Katherine Castaño of Colombia claimed the Top Model of the World 2026 crown, securing a historic back-to-back victory for her country. Angelica Sanchez of Puerto Rico was named first runner-up, and Eunice Deza of the Philippines finished as second runner-up.

Katherine was crowned by outgoing titleholder Natalia Garizabal Vera of Colombia.

Several special category awards, and subsidiary titles, were also presented during the Top Model of the World 2026 pageant.

These awards recognised excellence in modelling, peer support, and regional representation.

Primary Subsidiary Titles

Sri Lanka’s Netalie Withanage: Top 16 at
the grand finale

Miss Globe 2026: Valentina Tabares (Ecuador) — Awarded to the contestant who perfectly balances fashion modelling with traditional beauty queen qualities.

Queen of Europe 2026: Mia Danielle Williams (United Kingdom) — Given to the highest-ranking candidate from a European nation.

Special Awards Recognition

Audience Iconic Award: Charly (Dominican Republic) — Won via the official public online vote, granting her a fast-track direct entry into the Top 6.

Exotic Model of the World: Angel Emeka (Nigeria) — Awarded for exceptional editorial presence and strong runway performance.

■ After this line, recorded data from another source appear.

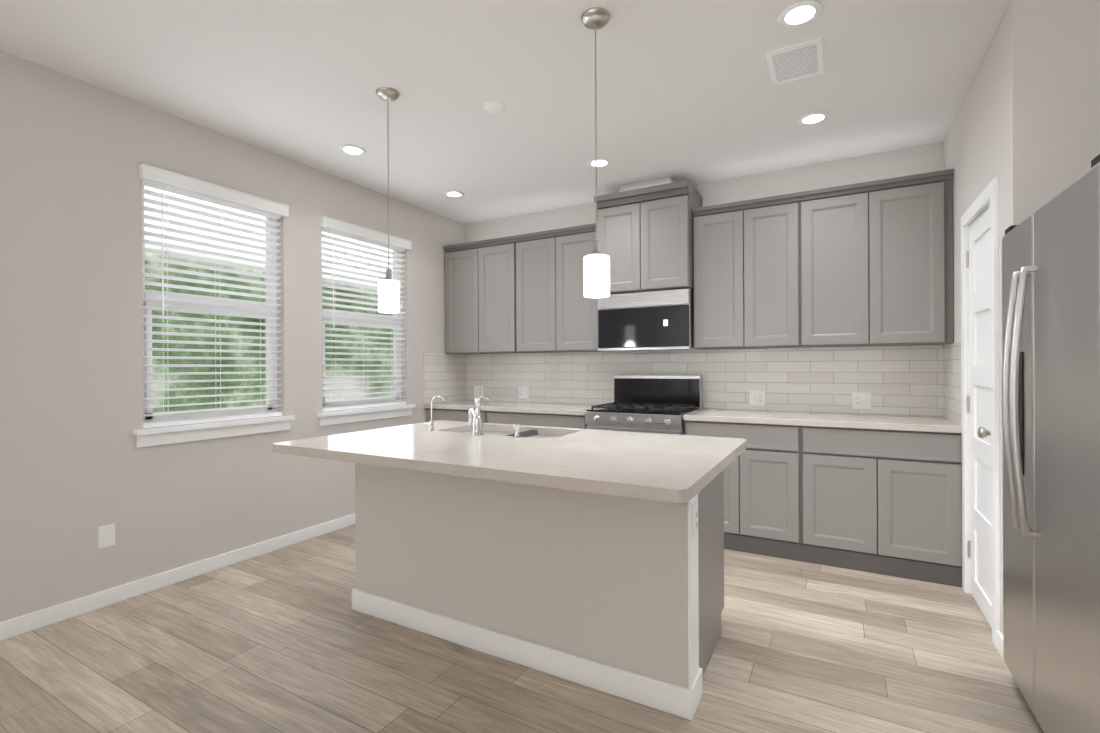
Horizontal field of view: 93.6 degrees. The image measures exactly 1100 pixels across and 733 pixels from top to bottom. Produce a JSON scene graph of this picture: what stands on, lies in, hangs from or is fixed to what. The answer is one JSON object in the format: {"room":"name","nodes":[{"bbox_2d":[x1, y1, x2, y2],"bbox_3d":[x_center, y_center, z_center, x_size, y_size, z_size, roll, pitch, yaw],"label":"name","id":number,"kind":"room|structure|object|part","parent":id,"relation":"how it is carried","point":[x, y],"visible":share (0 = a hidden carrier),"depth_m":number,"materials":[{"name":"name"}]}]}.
{"room":"kitchen","nodes":[
{"label":"kitchen","id":0,"kind":"room"},
{"bbox_2d":[0,50,465,621],"bbox_3d":[-2.578,-0.102,2.557,0.150,2.760,6.686,0,0,29],"label":"wall","id":1,"kind":"structure","parent":0,"point":[78,468],"depth_m":2.82,"materials":[{"name":"grey paint"}]},
{"bbox_2d":[98,523,114,548],"bbox_3d":[-2.375,0.906,2.766,0.009,0.116,0.072,0,0,29],"label":"outlet","id":2,"kind":"object","parent":1,"relation":"attached to","point":[106,535],"visible":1,"depth_m":2.76,"materials":[{"name":"white plastic"}]},
{"bbox_2d":[0,513,354,640],"bbox_3d":[-1.880,1.231,3.627,0.014,0.085,2.826,0,0,29],"label":"baseboard","id":3,"kind":"structure","parent":1,"relation":"attached to","point":[16,626],"depth_m":2.94,"materials":[{"name":"white wood"}]},
{"bbox_2d":[133,163,294,447],"bbox_3d":[-2.129,-0.341,3.304,0.186,1.582,0.950,0,0,29],"label":"window unit","id":4,"kind":"structure","parent":1,"relation":"in","point":[270,211],"depth_m":3.25,"materials":[{"name":"white plastic"}]},
{"bbox_3d":[-2.191,-0.380,3.338,0.006,1.420,0.810,0,0,29],"label":"glass","id":5,"kind":"part","parent":4,"relation":"part of","materials":[{"name":"clear glass"}]},
{"bbox_2d":[317,216,415,425],"bbox_3d":[-1.554,-0.345,4.334,0.186,1.582,0.990,0,0,29],"label":"window unit","id":6,"kind":"structure","parent":1,"relation":"in","point":[398,246],"depth_m":4.28,"materials":[{"name":"white plastic"}]},
{"bbox_3d":[-1.615,-0.384,4.369,0.006,1.420,0.850,0,0,29],"label":"glass","id":7,"kind":"part","parent":6,"relation":"part of","materials":[{"name":"clear glass"}]},
{"bbox_2d":[0,0,1009,224],"bbox_3d":[-0.339,-1.552,1.301,5.294,0.120,6.986,0,0,29],"label":"ceiling","id":8,"kind":"structure","parent":0,"point":[689,92],"depth_m":2.70,"materials":[{"name":"white paint"}]},
{"bbox_2d":[339,145,365,155],"bbox_3d":[-1.355,-1.484,3.549,0.176,0.009,0.176,0,0,29],"label":"recessed light","id":9,"kind":"object","parent":8,"relation":"in","point":[353,150],"visible":0.98,"depth_m":3.55,"materials":[{"name":"white"}]},
{"bbox_2d":[376,87,399,312],"bbox_3d":[-0.881,-0.893,2.817,0.124,1.194,0.124,0,0,29],"label":"pendant light","id":10,"kind":"object","parent":8,"relation":"hanging from","point":[388,295],"visible":1,"depth_m":2.79,"materials":[{"name":"white glass"}]},
{"bbox_3d":[-0.879,-0.381,2.818,0.112,0.170,0.112,0,0,29],"label":"lamp shade","id":11,"kind":"part","parent":10,"relation":"part of","materials":[{"name":"white glass"}]},
{"bbox_2d":[444,191,463,197],"bbox_3d":[-0.830,-1.488,4.470,0.176,0.009,0.176,0,0,29],"label":"recessed light","id":12,"kind":"object","parent":8,"relation":"in","point":[453,194],"visible":1,"depth_m":4.47,"materials":[{"name":"white"}]},
{"bbox_2d":[482,100,505,114],"bbox_3d":[-0.321,-1.478,2.960,0.132,0.032,0.132,0,0,29],"label":"smoke detector","id":13,"kind":"object","parent":8,"relation":"attached to","point":[494,107],"visible":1,"depth_m":2.93,"materials":[{"name":"white plastic"}]},
{"bbox_2d":[581,8,609,297],"bbox_3d":[0.198,-0.898,2.215,0.124,1.194,0.124,0,0,29],"label":"pendant light","id":14,"kind":"object","parent":8,"relation":"hanging from","point":[596,273],"visible":1,"depth_m":2.18,"materials":[{"name":"white glass"}]},
{"bbox_3d":[0.200,-0.386,2.215,0.112,0.170,0.112,0,0,29],"label":"lamp shade","id":15,"kind":"part","parent":14,"relation":"part of","materials":[{"name":"white glass"}]},
{"bbox_2d":[587,158,610,167],"bbox_3d":[0.362,-1.493,3.793,0.176,0.009,0.176,0,0,29],"label":"recessed light","id":16,"kind":"object","parent":8,"relation":"in","point":[603,162],"visible":0.92,"depth_m":3.78,"materials":[{"name":"white"}]},
{"bbox_2d":[766,37,823,85],"bbox_3d":[1.214,-1.497,2.550,0.240,0.008,0.320,0,0,29],"label":"ceiling vent","id":17,"kind":"object","parent":8,"relation":"in","point":[794,62],"visible":1,"depth_m":2.53,"materials":[{"name":"white metal"}]},
{"bbox_2d":[777,0,822,28],"bbox_3d":[1.063,-1.495,2.199,0.176,0.009,0.176,0,0,29],"label":"recessed light","id":18,"kind":"object","parent":8,"relation":"in","point":[800,14],"visible":1,"depth_m":2.19,"materials":[{"name":"white plastic"}]},
{"bbox_2d":[797,111,829,125],"bbox_3d":[1.594,-1.499,3.128,0.176,0.009,0.176,0,0,29],"label":"recessed light","id":19,"kind":"object","parent":8,"relation":"in","point":[813,118],"visible":0.98,"depth_m":3.12,"materials":[{"name":"white"}]},
{"bbox_2d":[0,524,1043,732],"bbox_3d":[-0.325,1.318,1.304,5.294,0.100,6.986,0,0,29],"label":"floor","id":20,"kind":"structure","parent":0,"point":[288,639],"depth_m":2.17,"materials":[{"name":"brown wood"}]},
{"bbox_2d":[426,408,483,422],"bbox_3d":[-0.720,0.829,4.990,0.706,0.876,0.627,0,0,29],"label":"base cabinet","id":21,"kind":"object","parent":20,"relation":"on","point":[446,414],"depth_m":4.76,"materials":[{"name":"grey wood"}]},
{"bbox_2d":[484,412,587,428],"bbox_3d":[0.014,0.826,4.580,0.976,0.876,0.627,0,0,29],"label":"base cabinet","id":22,"kind":"object","parent":20,"relation":"on","point":[525,418],"depth_m":4.30,"materials":[{"name":"grey wood"}]},
{"bbox_2d":[424,400,604,415],"bbox_3d":[-0.303,0.369,4.741,1.682,0.040,0.640,0,0,29],"label":"countertop","id":23,"kind":"structure","parent":22,"relation":"on","point":[463,405],"depth_m":4.52,"materials":[{"name":"beige stone"}]},
{"bbox_2d":[352,459,734,720],"bbox_3d":[-0.077,0.827,2.595,1.783,0.875,0.765,0,0,29],"label":"kitchen island","id":24,"kind":"object","parent":20,"relation":"on","point":[592,558],"depth_m":2.16,"materials":[{"name":"grey paint"}]},
{"bbox_2d":[273,421,746,506],"bbox_3d":[-0.174,0.372,2.427,1.918,0.042,1.160,0,0,29],"label":"island countertop","id":25,"kind":"structure","parent":24,"relation":"on","point":[655,467],"depth_m":2.07,"materials":[{"name":"beige stone"}]},
{"bbox_2d":[421,396,448,430],"bbox_3d":[-0.632,0.256,2.822,0.090,0.194,0.089,0,0,29],"label":"faucet","id":26,"kind":"object","parent":25,"relation":"on","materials":[{"name":"silver metal"}]},
{"bbox_2d":[457,395,492,434],"bbox_3d":[-0.366,0.249,2.646,0.199,0.205,0.108,0,0,29],"label":"faucet","id":27,"kind":"object","parent":25,"relation":"on","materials":[{"name":"silver metal"}]},
{"bbox_2d":[457,427,516,434],"bbox_3d":[-0.363,0.468,2.911,0.412,0.210,0.382,0,0,29],"label":"sink","id":28,"kind":"object","parent":25,"relation":"in","point":[492,430],"depth_m":3.06,"materials":[{"name":"silver metal"}]},
{"bbox_2d":[521,431,564,438],"bbox_3d":[-0.033,0.467,2.726,0.296,0.210,0.382,0,0,29],"label":"sink","id":29,"kind":"object","parent":25,"relation":"in","point":[544,434],"depth_m":2.91,"materials":[{"name":"silver metal"}]},
{"bbox_3d":[-0.226,1.214,2.341,1.768,0.105,0.165,0,0,29],"label":"kick moulding","id":30,"kind":"part","parent":24,"relation":"part of","materials":[{"name":"white wood"}]},
{"bbox_2d":[692,501,697,537],"bbox_3d":[0.536,0.563,1.905,0.009,0.116,0.072,0,0,29],"label":"outlet plate","id":31,"kind":"object","parent":24,"relation":"attached to","point":[694,503],"depth_m":1.89,"materials":[{"name":"white plastic"}]},
{"bbox_2d":[585,375,701,434],"bbox_3d":[0.750,0.660,4.110,0.754,1.175,0.709,0,0,29],"label":"range","id":32,"kind":"object","parent":20,"relation":"on","point":[662,404],"visible":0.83,"depth_m":4.18,"materials":[{"name":"silver metal"}]},
{"bbox_3d":[0.747,0.531,4.106,0.742,0.857,0.591,0,0,29],"label":"glass","id":33,"kind":"part","parent":32,"relation":"part of","materials":[{"name":"black glass"}]},
{"bbox_2d":[684,420,802,561],"bbox_3d":[1.439,0.819,3.784,0.753,0.876,0.627,0,0,29],"label":"base cabinet","id":34,"kind":"object","parent":20,"relation":"on","point":[763,486],"depth_m":3.44,"materials":[{"name":"grey wood"}]},
{"bbox_2d":[803,428,961,586],"bbox_3d":[2.132,0.816,3.397,0.835,0.876,0.627,0,0,29],"label":"base cabinet","id":35,"kind":"object","parent":20,"relation":"on","point":[877,493],"depth_m":3.10,"materials":[{"name":"grey wood"}]},
{"bbox_2d":[683,408,961,435],"bbox_3d":[1.795,0.360,3.569,1.588,0.040,0.640,0,0,29],"label":"countertop","id":36,"kind":"structure","parent":35,"relation":"on","point":[881,423],"depth_m":3.37,"materials":[{"name":"beige stone"}]},
{"bbox_2d":[1002,154,1099,732],"bbox_3d":[1.946,0.355,1.495,0.931,1.802,0.910,0,0,29],"label":"fridge","id":37,"kind":"object","parent":20,"relation":"on","point":[1051,415],"visible":1,"depth_m":1.58,"materials":[{"name":"grey metal"}]},
{"bbox_2d":[466,142,943,416],"bbox_3d":[1.334,-0.123,4.287,5.294,2.760,0.150,0,0,29],"label":"wall","id":38,"kind":"structure","parent":0,"point":[927,158],"depth_m":3.97,"materials":[{"name":"grey paint"}]},
{"bbox_2d":[443,243,478,353],"bbox_3d":[-0.784,-0.647,5.181,0.420,1.037,0.347,0,0,29],"label":"upper cabinet","id":39,"kind":"object","parent":38,"relation":"attached to","point":[461,262],"depth_m":5.03,"materials":[{"name":"grey wood"}]},
{"bbox_2d":[474,386,482,396],"bbox_3d":[-0.740,0.256,5.346,0.118,0.116,0.011,0,0,29],"label":"outlet","id":40,"kind":"object","parent":38,"relation":"attached to","point":[478,391],"visible":0.96,"depth_m":5.34,"materials":[{"name":"white plastic"}]},
{"bbox_2d":[479,235,514,353],"bbox_3d":[-0.417,-0.649,4.976,0.421,1.037,0.347,0,0,29],"label":"upper cabinet","id":41,"kind":"object","parent":38,"relation":"attached to","point":[496,256],"depth_m":4.83,"materials":[{"name":"grey wood"}]},
{"bbox_2d":[519,386,528,397],"bbox_3d":[-0.258,0.254,5.077,0.118,0.116,0.011,0,0,29],"label":"outlet","id":42,"kind":"object","parent":38,"relation":"attached to","point":[523,391],"visible":1,"depth_m":5.08,"materials":[{"name":"white plastic"}]},
{"bbox_2d":[515,231,554,352],"bbox_3d":[-0.050,-0.651,4.770,0.421,1.037,0.347,0,0,29],"label":"upper cabinet","id":43,"kind":"object","parent":38,"relation":"attached to","point":[522,293],"depth_m":4.63,"materials":[{"name":"grey wood"}]},
{"bbox_2d":[555,223,610,352],"bbox_3d":[0.317,-0.652,4.565,0.420,1.037,0.347,0,0,29],"label":"upper cabinet","id":44,"kind":"object","parent":38,"relation":"attached to","point":[576,315],"depth_m":4.44,"materials":[{"name":"grey wood"}]},
{"bbox_2d":[619,176,674,191],"bbox_3d":[0.835,-1.445,4.301,0.430,0.108,0.297,0,0,29],"label":"range hood duct","id":45,"kind":"object","parent":38,"relation":"attached to","point":[649,183],"visible":0.14,"depth_m":4.16,"materials":[{"name":"grey paint"}]},
{"bbox_2d":[594,180,701,293],"bbox_3d":[0.805,-0.991,4.222,0.760,0.790,0.467,0,0,29],"label":"upper cabinet","id":46,"kind":"object","parent":38,"relation":"attached to","point":[645,237],"visible":0.83,"depth_m":4.01,"materials":[{"name":"grey wood"}]},
{"bbox_2d":[598,288,693,350],"bbox_3d":[0.819,-0.360,4.242,0.754,0.462,0.423,0,0,29],"label":"microwave","id":47,"kind":"object","parent":46,"relation":"attached to","point":[656,320],"visible":0.88,"depth_m":4.04,"materials":[{"name":"silver metal"}]},
{"bbox_3d":[0.724,-0.308,4.070,0.742,0.313,0.021,0,0,29],"label":"door","id":48,"kind":"part","parent":47,"relation":"part of","materials":[{"name":"black glass"}]},
{"bbox_2d":[423,342,961,424],"bbox_3d":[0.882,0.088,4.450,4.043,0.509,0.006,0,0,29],"label":"backsplash","id":49,"kind":"structure","parent":38,"relation":"attached to","point":[900,380],"depth_m":4.05,"materials":[{"name":"tile"}]},
{"bbox_2d":[692,201,743,349],"bbox_3d":[1.332,-0.657,3.998,0.369,1.037,0.347,0,0,29],"label":"upper cabinet","id":50,"kind":"object","parent":38,"relation":"attached to","point":[718,231],"depth_m":3.85,"materials":[{"name":"grey wood"}]},
{"bbox_2d":[749,390,765,405],"bbox_3d":[1.617,0.246,4.029,0.118,0.116,0.011,0,0,29],"label":"outlet","id":51,"kind":"object","parent":38,"relation":"attached to","point":[757,397],"visible":1,"depth_m":4.03,"materials":[{"name":"white plastic"}]},
{"bbox_2d":[744,193,803,348],"bbox_3d":[1.654,-0.658,3.819,0.368,1.037,0.347,0,0,29],"label":"upper cabinet","id":52,"kind":"object","parent":38,"relation":"attached to","point":[773,263],"depth_m":3.67,"materials":[{"name":"grey wood"}]},
{"bbox_2d":[800,185,871,347],"bbox_3d":[1.993,-0.660,3.630,0.408,1.037,0.347,0,0,29],"label":"upper cabinet","id":53,"kind":"object","parent":38,"relation":"attached to","point":[866,264],"depth_m":3.47,"materials":[{"name":"grey wood"}]},
{"bbox_2d":[852,392,870,408],"bbox_3d":[2.227,0.243,3.689,0.118,0.116,0.011,0,0,29],"label":"outlet","id":54,"kind":"object","parent":38,"relation":"attached to","point":[861,400],"visible":1,"depth_m":3.69,"materials":[{"name":"white plastic"}]},
{"bbox_2d":[872,169,953,345],"bbox_3d":[2.364,-0.662,3.422,0.443,1.037,0.347,0,0,29],"label":"upper cabinet","id":55,"kind":"object","parent":38,"relation":"attached to","point":[912,217],"depth_m":3.27,"materials":[{"name":"grey wood"}]},
{"bbox_2d":[944,0,1052,633],"bbox_3d":[2.319,-0.127,2.754,0.120,2.760,1.566,0,0,29],"label":"wall","id":56,"kind":"structure","parent":0,"point":[1001,128],"depth_m":2.18,"materials":[{"name":"grey paint"}]},
{"bbox_2d":[961,177,999,647],"bbox_3d":[2.196,0.206,2.586,0.169,2.095,0.710,0,0,29],"label":"door","id":57,"kind":"structure","parent":56,"relation":"attached to","point":[980,409],"depth_m":2.63,"materials":[{"name":"white wood"}]},
{"bbox_3d":[2.159,0.209,2.630,0.060,1.690,0.546,0,0,29],"label":"knob","id":58,"kind":"part","parent":57,"relation":"part of","materials":[{"name":"silver metal"}]},
{"bbox_2d":[1052,0,1099,196],"bbox_3d":[2.381,-0.126,1.891,0.830,2.760,0.120,0,0,29],"label":"wall","id":59,"kind":"structure","parent":0,"point":[1076,79],"depth_m":2.01,"materials":[{"name":"grey paint"}]},
{"label":"outside","id":60,"kind":"structure","parent":0,"visible":0},
{"bbox_2d":[144,186,392,412],"bbox_3d":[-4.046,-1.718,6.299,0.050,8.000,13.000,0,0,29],"label":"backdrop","id":61,"kind":"structure","parent":60,"point":[209,361],"depth_m":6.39,"materials":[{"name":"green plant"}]}
]}

Best Body Award: Thailand — Voted directly by fellow contestants at the Flow Spectrum Hotel. The highest-ranking runners-up for this category included Zambia, South Africa, Colombia, and Ghana.

Angelica Sanchez (Puerto Rico): 1st Runner-up

Final Placement

Winner: Katherine Castaño (Colombia)

1st Runner-Up: Angelica Sanchez (Puerto Rico)

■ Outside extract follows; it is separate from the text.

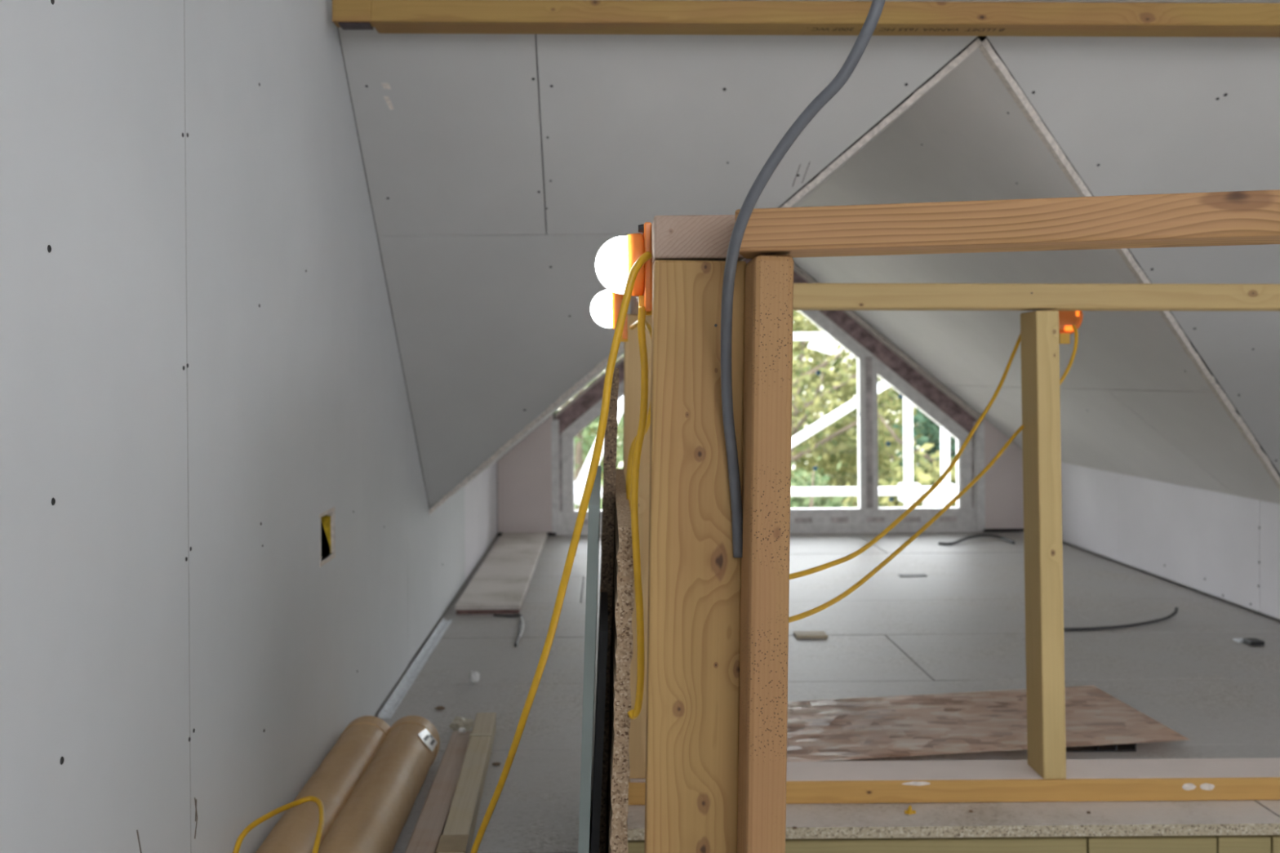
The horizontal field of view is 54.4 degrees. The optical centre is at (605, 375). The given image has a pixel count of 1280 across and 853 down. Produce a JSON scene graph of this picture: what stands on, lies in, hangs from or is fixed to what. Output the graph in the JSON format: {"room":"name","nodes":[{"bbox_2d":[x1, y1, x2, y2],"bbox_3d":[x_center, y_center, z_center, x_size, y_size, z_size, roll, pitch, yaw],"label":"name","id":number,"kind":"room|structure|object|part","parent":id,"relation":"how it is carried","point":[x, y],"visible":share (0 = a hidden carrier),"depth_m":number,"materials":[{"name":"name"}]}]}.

2nd Runner-Up: Eunice Deza (Philippines)

Top 6 Finalists: Included contestants from the Dominican Republic, Romania, and Germany.

The pageant, known for focusing on professional modelling careers over just beauty, brought together 36 models from around the globe for two weeks of runway, photoshoots, and cultural events.

Sri Lanka’s Netalie Withanage walked among 36 of the world’s best and powered her way into the Top 16 at the grand finale.